Wednesday, April 4, 2012

The Return of PBR

       I was in a bar in Florida called "The Blur" that I should really have been throw out of for being "over-aged." What caught my attention was a calendar of upcoming events that I was able to read thanks to illumination by pulsating strobe lights. Among the posters of upcoming bands (all featured  tattoed, neon-colored hair rockers) was a mention that thursday night was to be "PBR Night."
My buddy from college and I thought we might be right at home here on a thursday night. Pabst Blue Ribbon was a staple of our diet in college.
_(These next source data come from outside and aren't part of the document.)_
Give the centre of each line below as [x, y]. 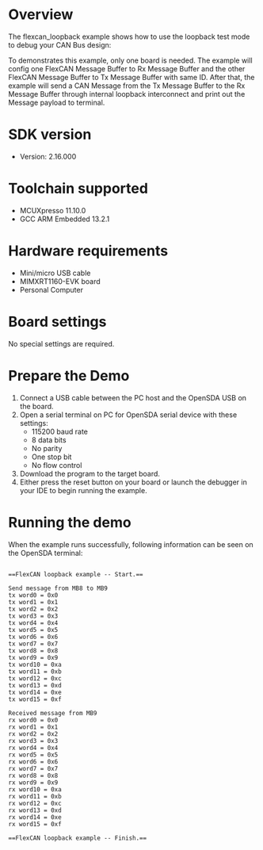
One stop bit [51, 457]
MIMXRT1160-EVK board [60, 281]
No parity [47, 448]
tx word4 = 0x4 [33, 623]
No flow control [57, 465]
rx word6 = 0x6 [33, 762]
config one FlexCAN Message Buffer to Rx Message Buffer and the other [127, 68]
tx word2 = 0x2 [33, 609]
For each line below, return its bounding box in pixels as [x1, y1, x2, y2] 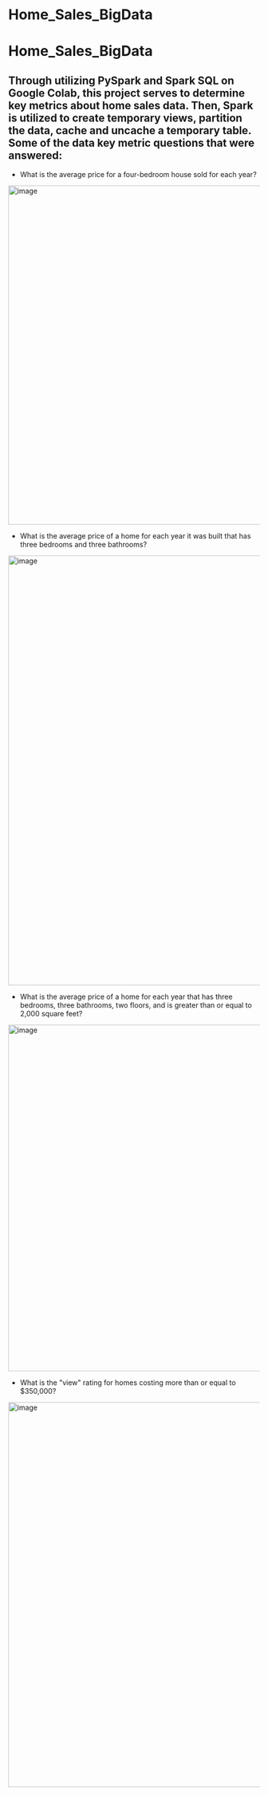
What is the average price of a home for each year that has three [19, 992, 233, 1002]
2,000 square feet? [19, 1009, 83, 1019]
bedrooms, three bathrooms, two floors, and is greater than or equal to [19, 1000, 253, 1010]
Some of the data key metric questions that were [8, 136, 255, 149]
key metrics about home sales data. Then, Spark [8, 98, 254, 112]
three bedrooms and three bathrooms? [19, 540, 148, 550]
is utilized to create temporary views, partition [8, 111, 243, 124]
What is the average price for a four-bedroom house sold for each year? [19, 170, 257, 179]
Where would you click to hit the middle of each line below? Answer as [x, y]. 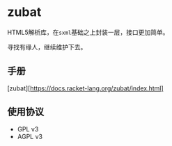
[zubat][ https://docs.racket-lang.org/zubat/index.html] [85, 88]
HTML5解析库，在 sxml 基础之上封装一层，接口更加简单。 [88, 32]
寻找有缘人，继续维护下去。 [47, 47]
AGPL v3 [30, 136]
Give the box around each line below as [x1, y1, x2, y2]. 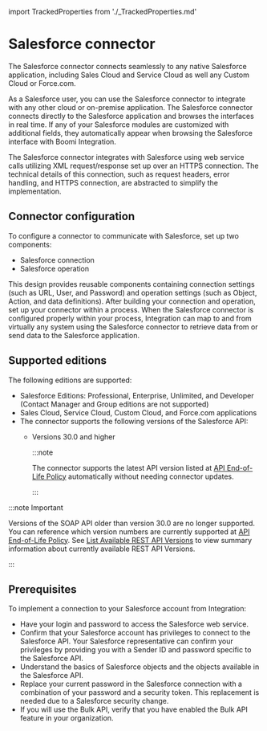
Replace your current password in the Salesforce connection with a [19, 679, 243, 689]
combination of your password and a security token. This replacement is [19, 688, 260, 697]
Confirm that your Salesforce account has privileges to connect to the [19, 628, 251, 638]
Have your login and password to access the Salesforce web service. [19, 619, 249, 629]
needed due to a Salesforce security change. [19, 696, 169, 706]
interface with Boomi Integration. [8, 137, 116, 146]
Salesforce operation [19, 263, 90, 273]
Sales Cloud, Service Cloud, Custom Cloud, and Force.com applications [19, 407, 257, 417]
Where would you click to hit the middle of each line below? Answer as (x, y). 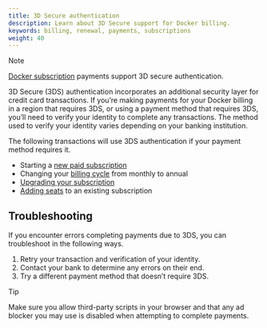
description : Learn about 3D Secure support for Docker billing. (119, 23)
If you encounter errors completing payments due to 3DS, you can (118, 235)
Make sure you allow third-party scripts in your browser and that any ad (126, 307)
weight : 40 (26, 38)
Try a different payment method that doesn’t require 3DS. (114, 276)
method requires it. (40, 150)
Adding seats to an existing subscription (86, 191)
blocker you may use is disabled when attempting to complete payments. (129, 316)
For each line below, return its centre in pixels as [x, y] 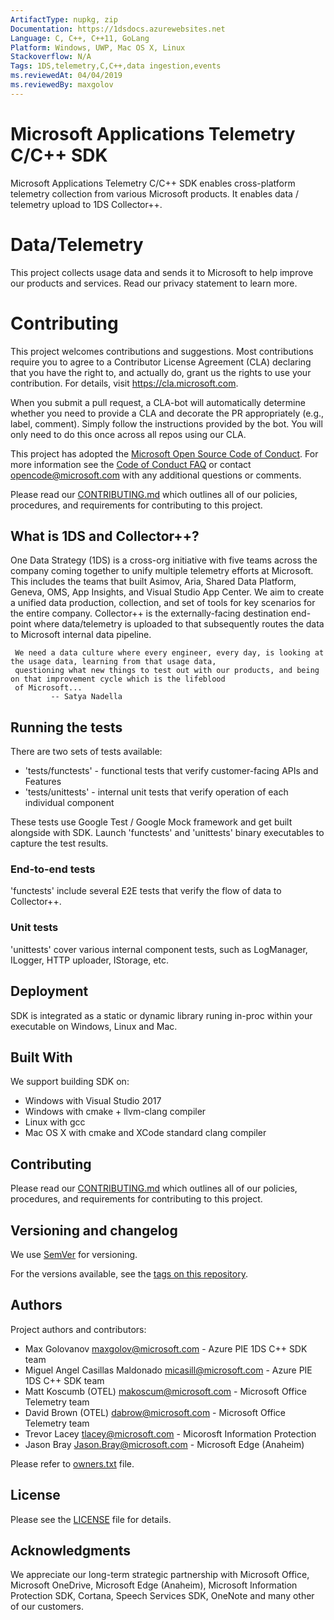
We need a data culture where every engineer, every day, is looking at [169, 653]
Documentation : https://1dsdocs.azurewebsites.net [118, 29]
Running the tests [66, 727]
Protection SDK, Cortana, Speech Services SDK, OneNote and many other [162, 1596]
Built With [41, 1057]
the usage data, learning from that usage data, [113, 662]
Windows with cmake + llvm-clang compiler [115, 1112]
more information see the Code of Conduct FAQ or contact [131, 464]
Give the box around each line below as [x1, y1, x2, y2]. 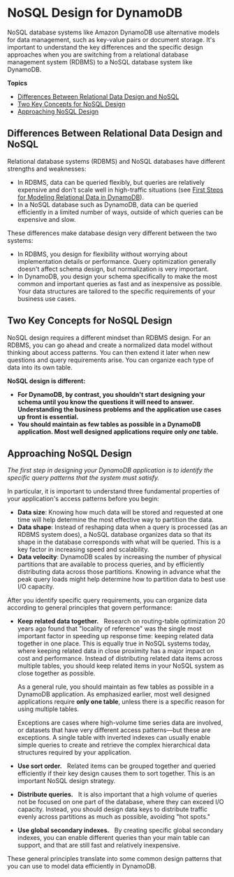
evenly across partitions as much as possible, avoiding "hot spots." [17, 813, 211, 821]
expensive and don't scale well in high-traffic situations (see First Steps [17, 185, 224, 194]
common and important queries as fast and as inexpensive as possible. [17, 279, 222, 288]
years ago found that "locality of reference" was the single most [17, 624, 203, 633]
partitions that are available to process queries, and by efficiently [17, 560, 205, 568]
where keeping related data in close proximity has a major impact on [17, 647, 214, 655]
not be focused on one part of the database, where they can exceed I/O [17, 798, 224, 806]
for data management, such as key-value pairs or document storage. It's [7, 35, 215, 43]
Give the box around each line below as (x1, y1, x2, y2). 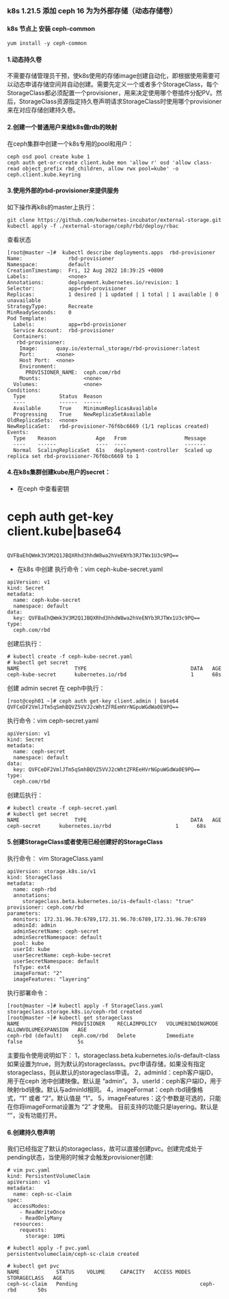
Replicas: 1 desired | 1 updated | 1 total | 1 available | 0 (7, 291, 219, 298)
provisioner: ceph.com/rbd (7, 904, 84, 911)
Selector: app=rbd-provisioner (7, 285, 127, 292)
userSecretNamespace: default (13, 958, 99, 965)
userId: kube (13, 946, 51, 953)
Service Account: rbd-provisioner (13, 327, 115, 333)
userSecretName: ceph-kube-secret (13, 952, 111, 959)
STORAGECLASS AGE (7, 1275, 63, 1282)
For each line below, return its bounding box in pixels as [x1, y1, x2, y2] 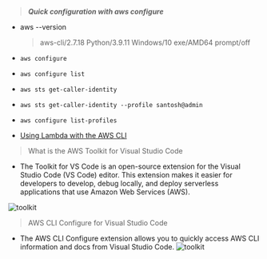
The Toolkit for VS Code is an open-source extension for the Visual [19, 161, 241, 171]
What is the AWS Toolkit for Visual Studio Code [27, 146, 183, 155]
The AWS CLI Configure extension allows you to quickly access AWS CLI [19, 233, 260, 243]
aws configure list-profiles [19, 117, 118, 125]
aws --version [19, 22, 66, 31]
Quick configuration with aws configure [27, 7, 164, 16]
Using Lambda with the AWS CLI [19, 131, 127, 140]
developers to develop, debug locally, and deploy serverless [19, 179, 219, 188]

My son, who was with us, suggested that the beer's followers may have changed a bit since the sixties.
     The origin of PBR goes back to the Chicago World's Fair of 1893 when the brew supposedly won the blue ribbon for being voted "America's Best" by judges at that time. Before the Fair it was known as Pabst Select. With its new fame, it was proudly renamed Pabst Blue Ribbon beer and sold well in the new century reaching its peak in 1977 when it sold 18 million barrels. Its popularity declined in the 80's and 90's as microbrews and import-sipping beer snobs influenced the market. By 2001, the PBR brand was selling less than a million barrels a year.
     The brand might have been had headed for extinction had it not been for the perversity of American youth. PBR was featured on "South Park" as the prime catalyst for domestic violence among the show's white trash fan base. With favorable publicity like this, PBR bagan making comeback. Now it has counter-culture credentials among hip urban youth and is doing quite well.  Go figure.